Task requirements> Copy out the entries word for word, leaving images aside.
Data shown below:
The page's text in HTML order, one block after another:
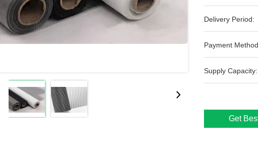
Delivery Period:
Payment
Supply Capacity:
Get
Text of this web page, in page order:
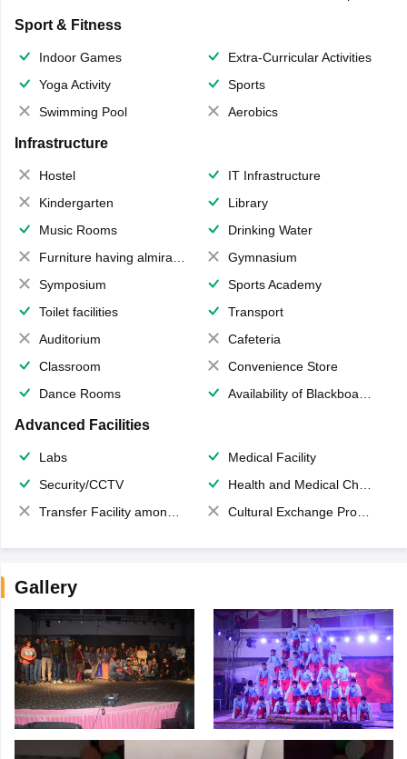
Sport & Fitness
Indoor Games
Extra-Curricular Activities
Yoga Activity
Sports
Swimming Pool
Aerobics
Infrastructure
Hostel
IT Infrastructure
Kindergarten
Library
Music Rooms
Drinking Water
Furniture having almirahs/ trunks/ boxes
Gymnasium
Symposium
Sports Academy
Toilet facilities
Transport
Auditorium
Cafeteria
Classroom
Convenience Store
Dance Rooms
Availability of Blackboards
Advanced Facilities
Labs
Medical Facility
Security/CCTV
Health and Medical Check up
Transfer Facility among school chain
Cultural Exchange Program
Gallery
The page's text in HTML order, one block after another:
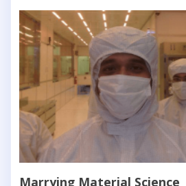
Marrying Material Science
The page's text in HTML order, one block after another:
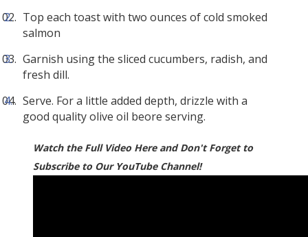
Top each toast with two ounces of cold smoked
salmon
Garnish using the sliced cucumbers, radish, and
fresh dill.
Serve. For a little added depth, drizzle with a
good quality olive oil beore serving.
Watch the Full Video Here and Don't Forget to
Subscribe to Our YouTube Channel!
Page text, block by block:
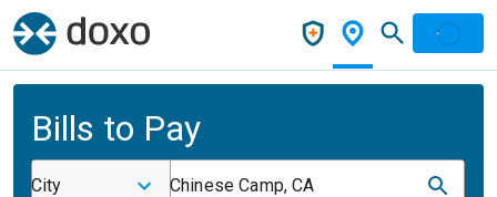
Bills to Pay
City Chinese Camp, CA
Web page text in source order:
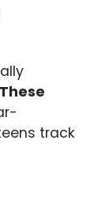
These
track
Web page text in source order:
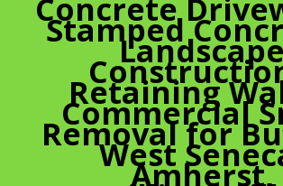
Concrete
StampedLandscape
Retaining
Commercial
Removal for
West
Amherst,
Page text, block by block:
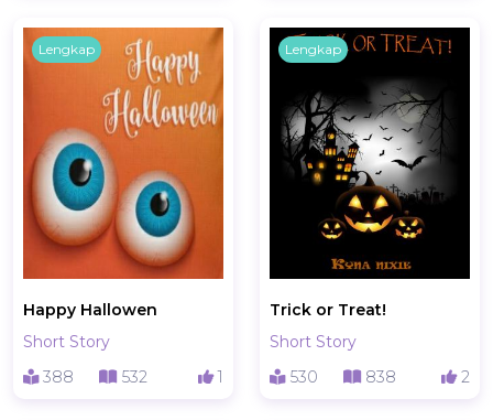
Lengkap
Happy Hallowen
Short Story
388
532 1
Lengkap
Trick or Treat!
Short Story
530
838 2
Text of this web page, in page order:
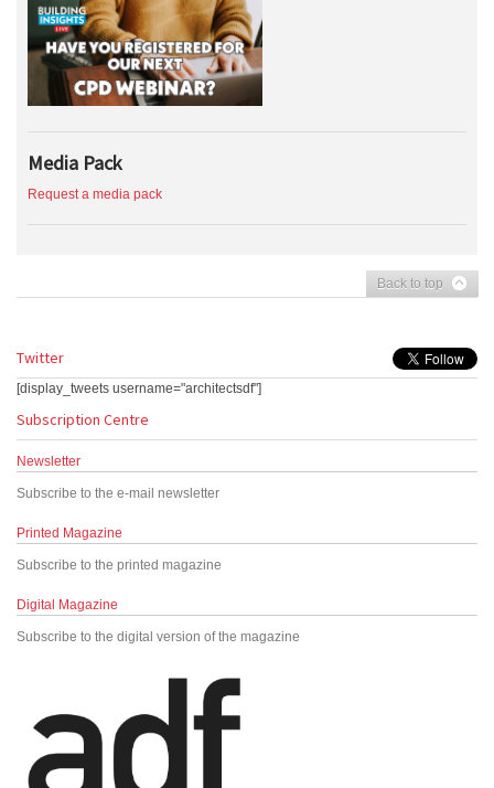
Media Pack
Request a media pack
Back to top
Twitter
[display_tweets username="architectsdf"]
Subscription Centre
Newsletter
Subscribe to the e-mail newsletter
Printed Magazine
Subscribe to the printed magazine
Digital Magazine
Subscribe to the digital version of the magazine
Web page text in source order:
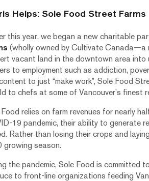
Helps: Sole Food Street Farms
this year, we began a new charitable
(wholly owned by Cultivate Canada—a
vacant land in the downtown area
to employment such as addiction,
to just “make work”, Sole Food
to chefs at some of Vancouver’s finest
relies on farm revenues for nearly
19 pandemic, their ability to generate
Rather than losing their crops and
growing season.
the pandemic, Sole Food is committed
to front-line organizations feeding
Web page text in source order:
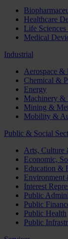
Healthcare
Life
Medical
Industrial
Aerospace &
Chemical &
Energy
Machinery &
Mining &
Mobility &
Public & Social
Arts, Culture
Economic,
Education &
Environment
Interest
Public
Public
Public Health
Public
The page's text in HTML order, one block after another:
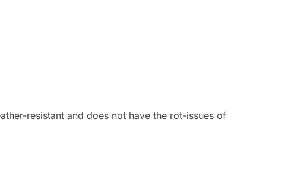
resistant and does not have the rot-issues of
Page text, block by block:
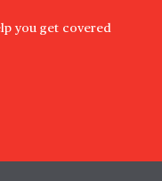
you get covered
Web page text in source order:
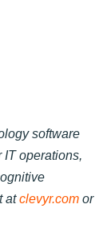
software
operations,
atclevyr.com or
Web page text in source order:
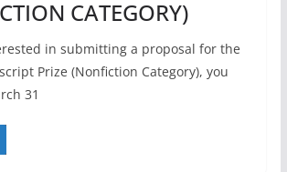
CATEGORY)
in submitting a proposal for the
Prize (Nonfiction Category), you
31
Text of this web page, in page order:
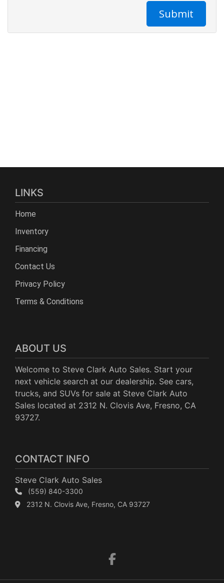
LINKS
Home
Inventory
Financing
Contact Us
Privacy Policy
Terms & Conditions
ABOUT US
Welcome to Steve Clark Auto Sales. Start your
next vehicle search at our dealership. See cars,
trucks, and SUVs for sale at Steve Clark Auto
Sales located at 2312 N. Clovis Ave, Fresno, CA
93727.
CONTACT INFO
Steve Clark Auto Sales
(559) 840-3300
2312 N. Clovis Ave, Fresno, CA 93727
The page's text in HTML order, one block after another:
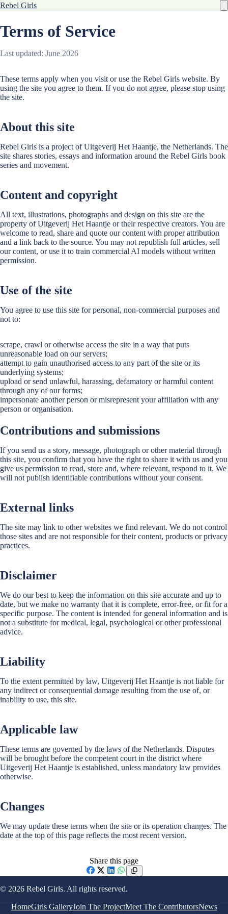
Rebel Girls
Terms of Service
Last updated: June 2026
These terms apply when you visit or use the Rebel Girls website. By
using the site you agree to them. If you do not agree, please stop using
the site.
About this site
Rebel Girls is a project of Uitgeverij Het Haantje, the Netherlands. The
site shares stories, essays and information around the Rebel Girls book
series and movement.
Content and copyright
All text, illustrations, photographs and design on this site are the
property of Uitgeverij Het Haantje or their respective creators. You are
welcome to read, share and quote our content with proper attribution
and a link back to the source. You may not republish full articles, sell
our content, or use it to train commercial AI models without written
permission.
Use of the site
You agree to use this site for personal, non-commercial purposes and
not to:
scrape, crawl or otherwise access the site in a way that puts
unreasonable load on our servers;
attempt to gain unauthorised access to any part of the site or its
underlying systems;
upload or send unlawful, harassing, defamatory or harmful content
through any of our forms;
impersonate another person or misrepresent your affiliation with any
person or organisation.
Contributions and submissions
If you send us a story, message, photograph or other material through
this site, you confirm that you have the right to share it with us and you
give us permission to read, store and, where relevant, respond to it. We
will not publish identifiable contributions without your consent.
External links
The site may link to other websites we find relevant. We do not control
those sites and are not responsible for their content, products or privacy
practices.
Disclaimer
We do our best to keep the information on this site accurate and up to
date, but we make no warranty that it is complete, error-free, or fit for a
specific purpose. The content is intended for general information and is
not a substitute for medical, legal, psychological or other professional
advice.
Liability
To the extent permitted by law, Uitgeverij Het Haantje is not liable for
any indirect or consequential damage resulting from the use of, or
inability to use, this site.
Applicable law
These terms are governed by the laws of the Netherlands. Disputes
will be brought before the competent court in the district where
Uitgeverij Het Haantje is established, unless mandatory law provides
otherwise.
Changes
We may update these terms when the site or its operation changes. The
date at the top of this page reflects the most recent version.
Share this page
Facebook
X LinkedIn
WhatsApp
© 2026 Rebel Girls. All rights reserved.
HomeGirls GalleryJoin The ProjectMeet The ContributorsNews
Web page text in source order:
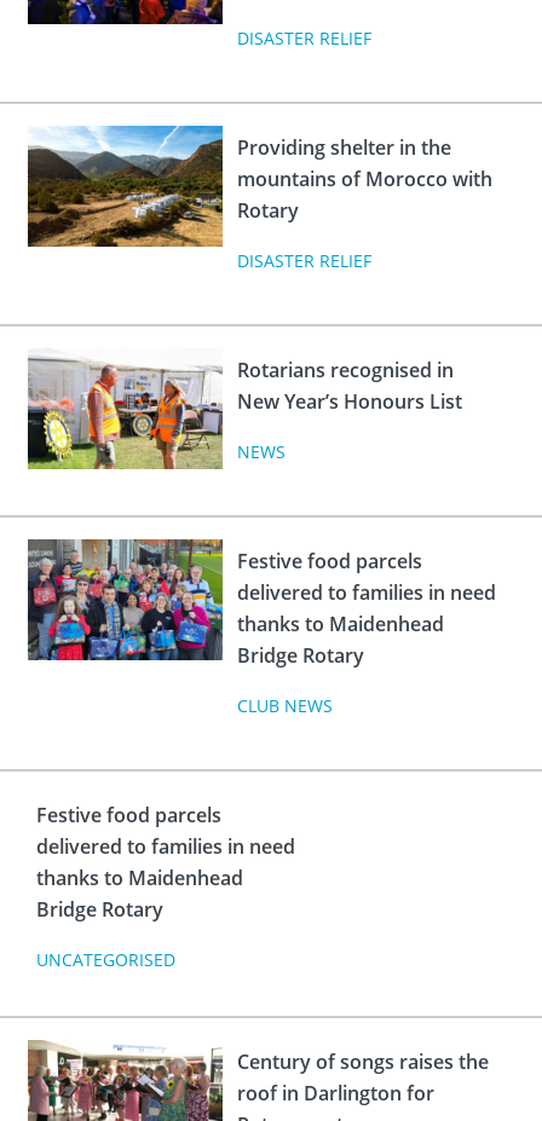
DISASTER RELIEF
Providing shelter in the
mountains of Morocco with
Rotary
DISASTER RELIEF
Rotarians recognised in
New Year’s Honours List
NEWS
Festive food parcels
delivered to families in need
thanks to Maidenhead
Bridge Rotary
CLUB NEWS
Festive food parcels
delivered to families in need
thanks to Maidenhead
Bridge Rotary
UNCATEGORISED
Century of songs raises the
roof in Darlington for
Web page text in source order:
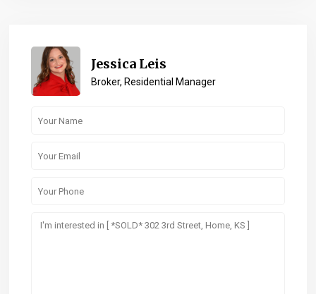
Jessica Leis
Broker, Residential Manager
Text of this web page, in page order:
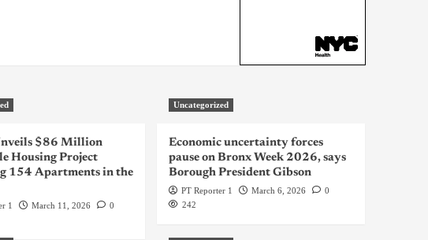
$86 Million
Housing Project
154 Apartments in the
1 March 11, 2026
0
Uncategorized
Economic uncertainty forces
pause on Bronx Week 2026, says
Borough President Gibson
PT Reporter 1 March 6, 2026
0
242
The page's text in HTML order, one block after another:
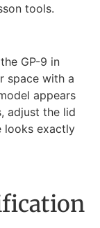
tools.
GP-9 in
space with a
appears
adjust the lid
looks exactly
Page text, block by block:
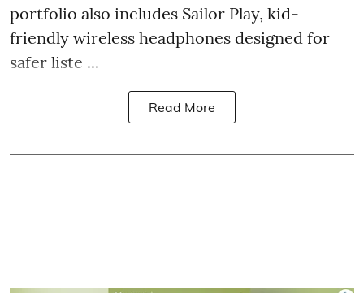
portfolio also includes Sailor Play, kid-
friendly wireless headphones designed for
safer liste ...
Read More
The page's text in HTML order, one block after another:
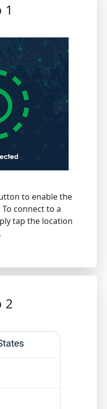
1
to enable the
To connect to a
tap the location
2
End of Data shown.
The answer>
The page's text in HTML order, one block after another:
Delivery Period:
Payment
Supply Capacity:
Get
Text of this web page, in page order:
Sport & Fitness
Indoor Games
Extra-Curricular Activities
Yoga Activity
Sports
Swimming Pool
Aerobics
Infrastructure
Hostel
IT Infrastructure
Kindergarten
Library
Music Rooms
Drinking Water
Furniture having almirahs/ trunks/ boxes
Gymnasium
Symposium
Sports Academy
Toilet facilities
Transport
Auditorium
Cafeteria
Classroom
Convenience Store
Dance Rooms
Availability of Blackboards
Advanced Facilities
Labs
Medical Facility
Security/CCTV
Health and Medical Check up
Transfer Facility among school chain
Cultural Exchange Program
Gallery
The page's text in HTML order, one block after another:
Marrying Material Science
The page's text in HTML order, one block after another:
Top each toast with two ounces of cold smoked
salmon
Garnish using the sliced cucumbers, radish, and
fresh dill.
Serve. For a little added depth, drizzle with a
good quality olive oil beore serving.
Watch the Full Video Here and Don't Forget to
Subscribe to Our YouTube Channel!
Page text, block by block:
Bills to Pay
City Chinese Camp, CA
Web page text in source order:
These
track
Web page text in source order:
Concrete
StampedLandscape
Retaining
Commercial
Removal for
West
Amherst,
Page text, block by block:
Lengkap
Happy Hallowen
Short Story
388
532 1
Lengkap
Trick or Treat!
Short Story
530
838 2
Text of this web page, in page order:
Media Pack
Request a media pack
Back to top
Twitter
[display_tweets username="architectsdf"]
Subscription Centre
Newsletter
Subscribe to the e-mail newsletter
Printed Magazine
Subscribe to the printed magazine
Digital Magazine
Subscribe to the digital version of the magazine
Web page text in source order:
Helps: Sole Food Street Farms
this year, we began a new charitable
(wholly owned by Cultivate Canada—a
vacant land in the downtown area
to employment such as addiction,
to just “make work”, Sole Food
to chefs at some of Vancouver’s finest
relies on farm revenues for nearly
19 pandemic, their ability to generate
Rather than losing their crops and
growing season.
the pandemic, Sole Food is committed
to front-line organizations feeding
Web page text in source order:
Healthcare
Life
Medical
Industrial
Aerospace &
Chemical &
Energy
Machinery &
Mining &
Mobility &
Public & Social
Arts, Culture
Economic,
Education &
Environment
Interest
Public
Public
Public Health
Public
The page's text in HTML order, one block after another:
resistant and does not have the rot-issues of
Page text, block by block:
you get covered
Web page text in source order:
software
operations,
atclevyr.com or
Web page text in source order:
CATEGORY)
in submitting a proposal for the
Prize (Nonfiction Category), you
31
Text of this web page, in page order:
LINKS
Home
Inventory
Financing
Contact Us
Privacy Policy
Terms & Conditions
ABOUT US
Welcome to Steve Clark Auto Sales. Start your
next vehicle search at our dealership. See cars,
trucks, and SUVs for sale at Steve Clark Auto
Sales located at 2312 N. Clovis Ave, Fresno, CA
93727.
CONTACT INFO
Steve Clark Auto Sales
(559) 840-3300
2312 N. Clovis Ave, Fresno, CA 93727
The page's text in HTML order, one block after another:
Rebel Girls
Terms of Service
Last updated: June 2026
These terms apply when you visit or use the Rebel Girls website. By
using the site you agree to them. If you do not agree, please stop using
the site.
About this site
Rebel Girls is a project of Uitgeverij Het Haantje, the Netherlands. The
site shares stories, essays and information around the Rebel Girls book
series and movement.
Content and copyright
All text, illustrations, photographs and design on this site are the
property of Uitgeverij Het Haantje or their respective creators. You are
welcome to read, share and quote our content with proper attribution
and a link back to the source. You may not republish full articles, sell
our content, or use it to train commercial AI models without written
permission.
Use of the site
You agree to use this site for personal, non-commercial purposes and
not to:
scrape, crawl or otherwise access the site in a way that puts
unreasonable load on our servers;
attempt to gain unauthorised access to any part of the site or its
underlying systems;
upload or send unlawful, harassing, defamatory or harmful content
through any of our forms;
impersonate another person or misrepresent your affiliation with any
person or organisation.
Contributions and submissions
If you send us a story, message, photograph or other material through
this site, you confirm that you have the right to share it with us and you
give us permission to read, store and, where relevant, respond to it. We
will not publish identifiable contributions without your consent.
External links
The site may link to other websites we find relevant. We do not control
those sites and are not responsible for their content, products or privacy
practices.
Disclaimer
We do our best to keep the information on this site accurate and up to
date, but we make no warranty that it is complete, error-free, or fit for a
specific purpose. The content is intended for general information and is
not a substitute for medical, legal, psychological or other professional
advice.
Liability
To the extent permitted by law, Uitgeverij Het Haantje is not liable for
any indirect or consequential damage resulting from the use of, or
inability to use, this site.
Applicable law
These terms are governed by the laws of the Netherlands. Disputes
will be brought before the competent court in the district where
Uitgeverij Het Haantje is established, unless mandatory law provides
otherwise.
Changes
We may update these terms when the site or its operation changes. The
date at the top of this page reflects the most recent version.
Share this page
Facebook
X LinkedIn
WhatsApp
© 2026 Rebel Girls. All rights reserved.
HomeGirls GalleryJoin The ProjectMeet The ContributorsNews
Web page text in source order:
DISASTER RELIEF
Providing shelter in the
mountains of Morocco with
Rotary
DISASTER RELIEF
Rotarians recognised in
New Year’s Honours List
NEWS
Festive food parcels
delivered to families in need
thanks to Maidenhead
Bridge Rotary
CLUB NEWS
Festive food parcels
delivered to families in need
thanks to Maidenhead
Bridge Rotary
UNCATEGORISED
Century of songs raises the
roof in Darlington for
Web page text in source order:
Jessica Leis
Broker, Residential Manager
Text of this web page, in page order:
$86 Million
Housing Project
154 Apartments in the
1 March 11, 2026
0
Uncategorized
Economic uncertainty forces
pause on Bronx Week 2026, says
Borough President Gibson
PT Reporter 1 March 6, 2026
0
242
The page's text in HTML order, one block after another:
tools.
GP-9 in
space with a
appears
adjust the lid
looks exactly
Page text, block by block:
portfolio also includes Sailor Play, kid-
friendly wireless headphones designed for
safer liste ...
Read More
The page's text in HTML order, one block after another:
1
to enable the
To connect to a
tap the location
2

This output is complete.